Items from a data source

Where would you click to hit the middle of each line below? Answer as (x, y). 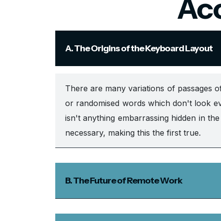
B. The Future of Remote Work (124, 181)
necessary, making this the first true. (133, 133)
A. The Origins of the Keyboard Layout (139, 48)
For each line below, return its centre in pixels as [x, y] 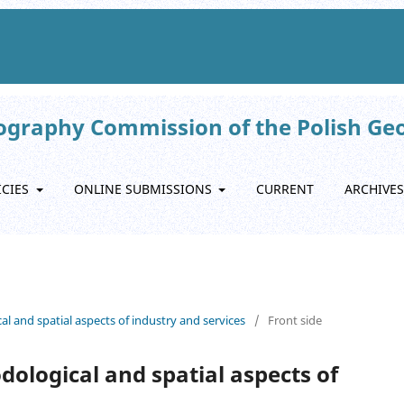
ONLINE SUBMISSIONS [144, 189]
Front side [295, 320]
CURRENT [285, 189]
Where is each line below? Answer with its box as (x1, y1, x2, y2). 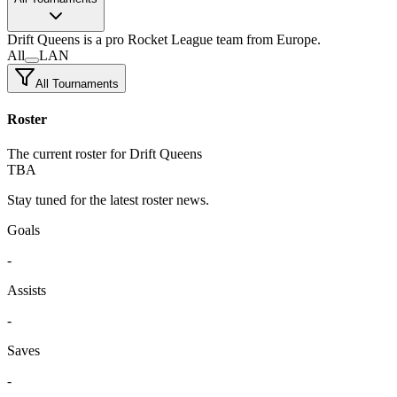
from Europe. (246, 31, 321, 47)
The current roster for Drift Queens (7, 146, 202, 162)
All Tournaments (35, 76, 119, 90)
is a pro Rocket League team (80, 31, 243, 47)
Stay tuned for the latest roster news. (7, 192, 209, 208)
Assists (7, 283, 46, 299)
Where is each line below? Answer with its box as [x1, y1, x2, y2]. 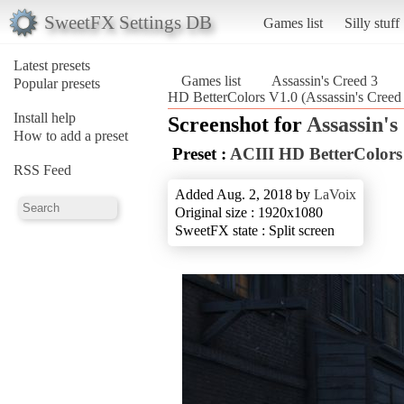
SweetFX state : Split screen [175, 222, 335, 238]
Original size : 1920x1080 [175, 204, 323, 220]
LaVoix [314, 186, 356, 202]
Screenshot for [168, 112, 307, 136]
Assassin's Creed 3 [271, 72, 378, 88]
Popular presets [14, 75, 100, 91]
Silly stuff [344, 14, 399, 31]
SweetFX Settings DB [43, 11, 212, 32]
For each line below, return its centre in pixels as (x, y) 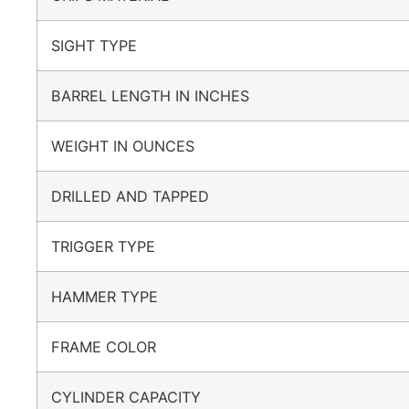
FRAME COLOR (113, 346)
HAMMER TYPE (114, 296)
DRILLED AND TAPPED (139, 196)
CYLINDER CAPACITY (135, 397)
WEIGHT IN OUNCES (132, 146)
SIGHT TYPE (103, 45)
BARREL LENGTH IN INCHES (159, 95)
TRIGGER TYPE (112, 246)
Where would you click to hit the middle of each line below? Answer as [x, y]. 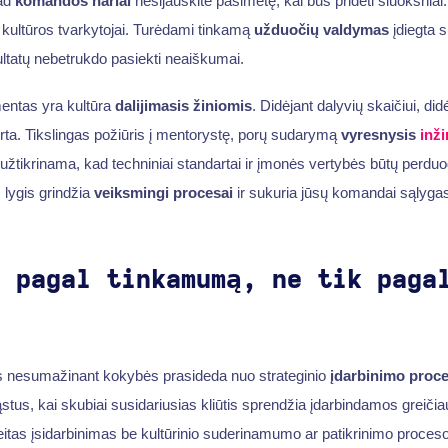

# What you should do
What is needed is an exact repeat of the lines from the one containing "HAMMER TYPE (114, 296)" through the last line of the records above, both included, with pictures left out.

# Expected output
HAMMER TYPE (114, 296)
DRILLED AND TAPPED (139, 196)
CYLINDER CAPACITY (135, 397)
WEIGHT IN OUNCES (132, 146)
SIGHT TYPE (103, 45)
BARREL LENGTH IN INCHES (159, 95)
TRIGGER TYPE (112, 246)
Where would you click to hit the middle of each line below? Answer as [x, y]. 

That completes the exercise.